PostgreSQL intarray: A Practical Guide to Integer Array Operations
One operator where there were five lines of SQL. That is the kind of improvement worth attending to.
What intarray adds to PostgreSQL
PostgreSQL includes native array support — integer[], text[], and operators like @>, <@, and && for containment and overlap checks. These work on any array type and can be indexed with GIN indexes. For many applications, native arrays are sufficient.

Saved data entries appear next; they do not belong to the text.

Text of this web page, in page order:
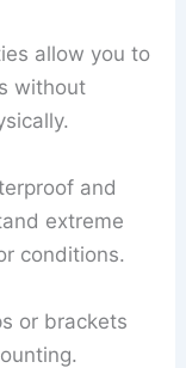
allow you to
without
and
extreme
conditions.
or brackets
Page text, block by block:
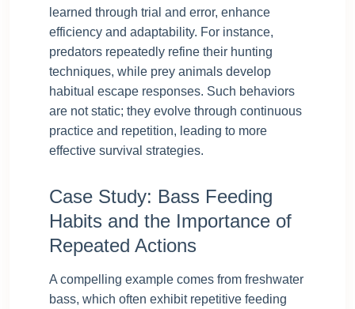
learned through trial and error, enhance
efficiency and adaptability. For instance,
predators repeatedly refine their hunting
techniques, while prey animals develop
habitual escape responses. Such behaviors
are not static; they evolve through continuous
practice and repetition, leading to more
effective survival strategies.
Case Study: Bass Feeding
Habits and the Importance of
Repeated Actions
A compelling example comes from freshwater
bass, which often exhibit repetitive feeding
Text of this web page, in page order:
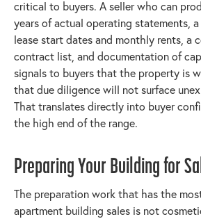
critical to buyers. A seller who can
years of actual operating statements,
lease start dates and monthly rents, a
contract list, and documentation of
signals to buyers that the property is
that due diligence will not surface
That translates directly into buyer
the high end of the range.
Preparing Your Building for
The preparation work that has the
apartment building sales is not
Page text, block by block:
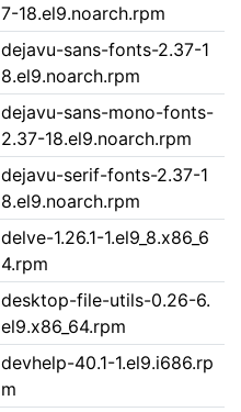
7-18.el9.noarch.rpm
dejavu-sans-fonts-2.37-1
8.el9.noarch.rpm
dejavu-sans-mono-fonts-
2.37-18.el9.noarch.rpm
dejavu-serif-fonts-2.37-1
8.el9.noarch.rpm
delve-1.26.1-1.el9_8.x86_6
4.rpm
desktop-file-utils-0.26-6.
el9.x86_64.rpm
devhelp-40.1-1.el9.i686.rp
m
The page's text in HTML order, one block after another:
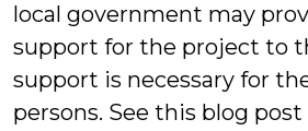
local government may
support for the project to
support is necessary for
persons. See this blog
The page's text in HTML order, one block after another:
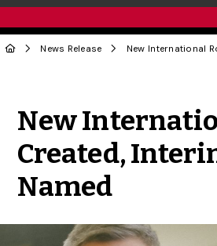
News Release
New
Created,
Named
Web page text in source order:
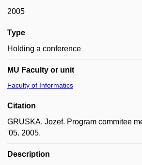
2005
Type
Holding a conference
MU Faculty or unit
Faculty of Informatics
Citation
GRUSKA, Jozef. Program commitee
'05. 2005.
Description
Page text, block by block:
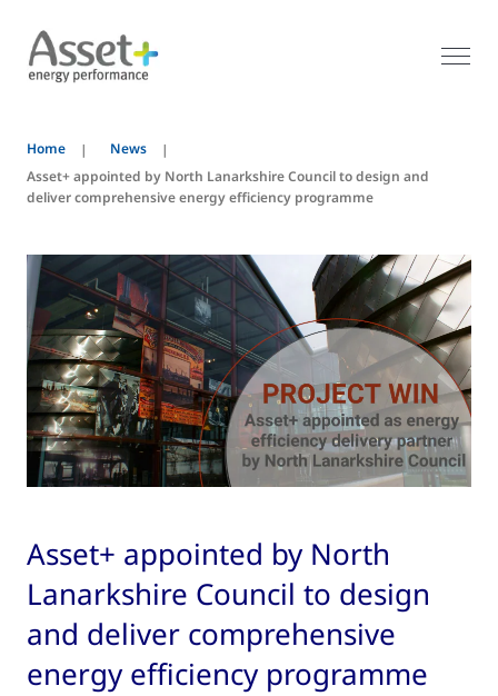
Home
News
Asset+ appointed by North Lanarkshire Council to design and
deliver comprehensive energy efficiency programme
Asset+ appointed by North
Lanarkshire Council to design
and deliver comprehensive
energy efficiency programme
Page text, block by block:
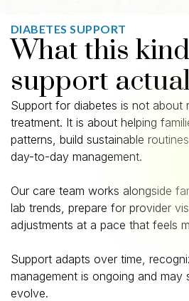
DIABETES SUPPORT
What this
support
Support for diabetes is not about
treatment. It is about helping
patterns, build sustainable
day-to-day management.
Our care team works alongside
lab trends, prepare for provider
adjustments at a pace that feels
Support adapts over time,
management is ongoing and may
evolve.
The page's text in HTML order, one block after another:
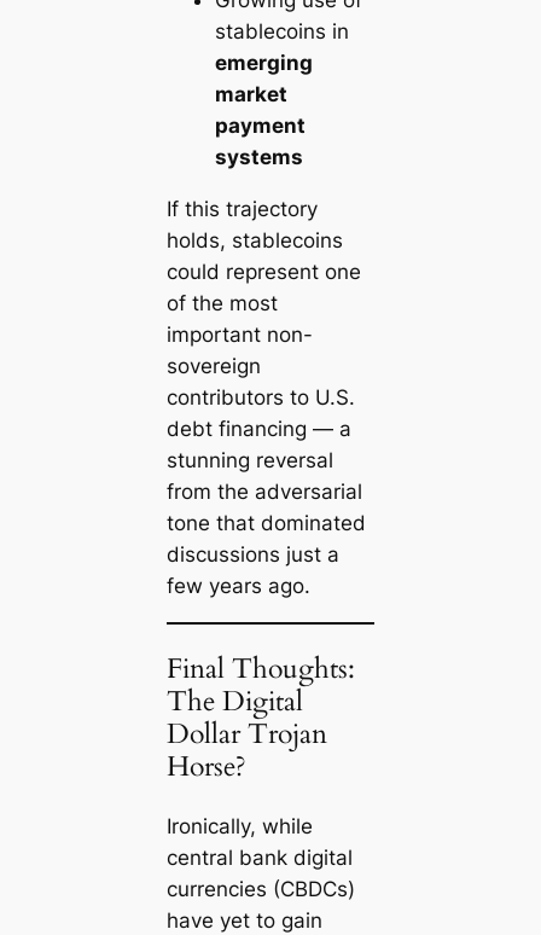
stablecoins in
emerging
market
payment
systems
If this trajectory
holds, stablecoins
could represent one
of the most
important non-
sovereign
contributors to U.S.
debt financing — a
stunning reversal
from the adversarial
tone that dominated
discussions just a
few years ago.
Final Thoughts:
The Digital
Dollar Trojan
Horse?
Ironically, while
central bank digital
currencies (CBDCs)
have yet to gain
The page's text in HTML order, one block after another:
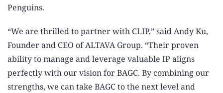
Penguins.
“We are thrilled to partner with CLIP,” said Andy Ku,
Founder and CEO of ALTAVA Group. “Their proven
ability to manage and leverage valuable IP aligns
perfectly with our vision for BAGC. By combining our
strengths, we can take BAGC to the next level and
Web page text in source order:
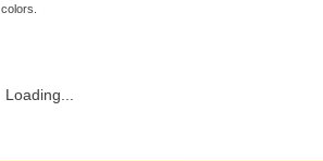
Loading...
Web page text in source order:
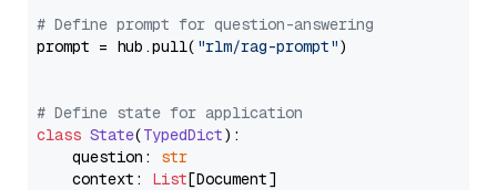
# Define prompt for question-answering
prompt = hub.pull( "rlm/rag-prompt")
# Define state for application
class State(TypedDict):
    question:
str
    context:
List[Document]
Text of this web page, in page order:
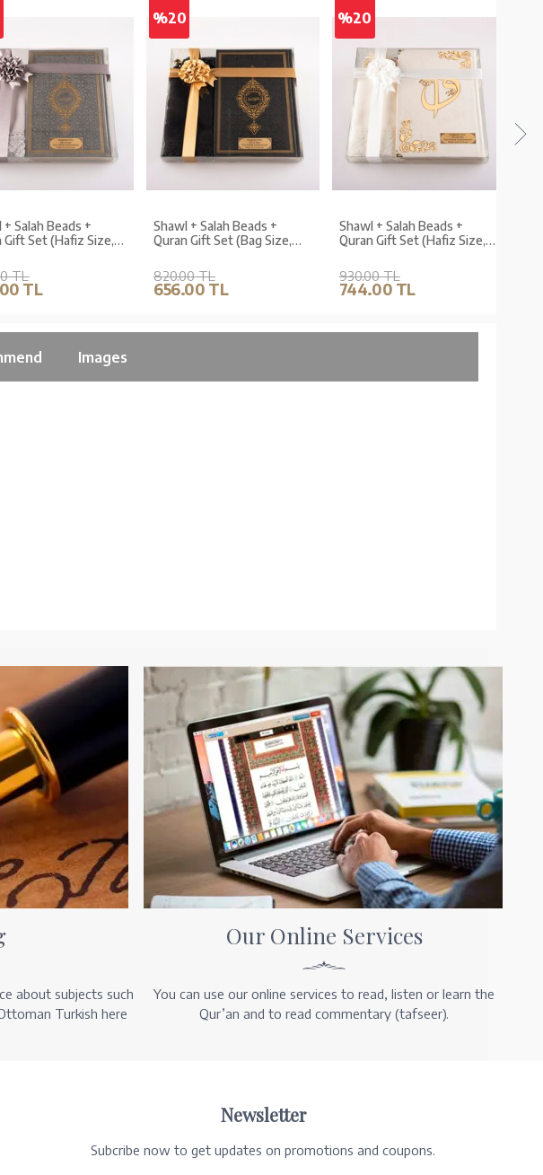
Salah Beads +
Set (Hafiz Size,
TL
TL
%20
Shawl + Salah Beads +
Quran Gift Set (Bag Size,
820.00 TL
656.00 TL
%20
Shawl + Salah Beads +
Quran Gift Set (Hafiz Size,
930.00 TL
744.00 TL
Images
about subjects such
Turkish here
Our Online Services
You can use our online services to read, listen or learn the
Qur’an and to read commentary (tafseer).
Newsletter
Subcribe now to get updates on promotions and coupons.

intarray extends PostgreSQL specifically for integer arrays. It adds operators that the native array system does not provide — intersection (&), union (|), and difference (-) — along with utility functions for sorting, deduplication, and element lookup. It also provides GiST index support for integer array columns, enabling fast containment and overlap queries through a different indexing strategy than GIN.
Why a dedicated extension for integer arrays? Performance and convenience. intarray's operators are implemented in C and optimized for sorted integer arrays. Operations that would require subqueries with unnest() and INTERSECT in standard SQL become single-operator expressions. One operator where there were five lines of SQL. That is the kind of improvement worth attending to.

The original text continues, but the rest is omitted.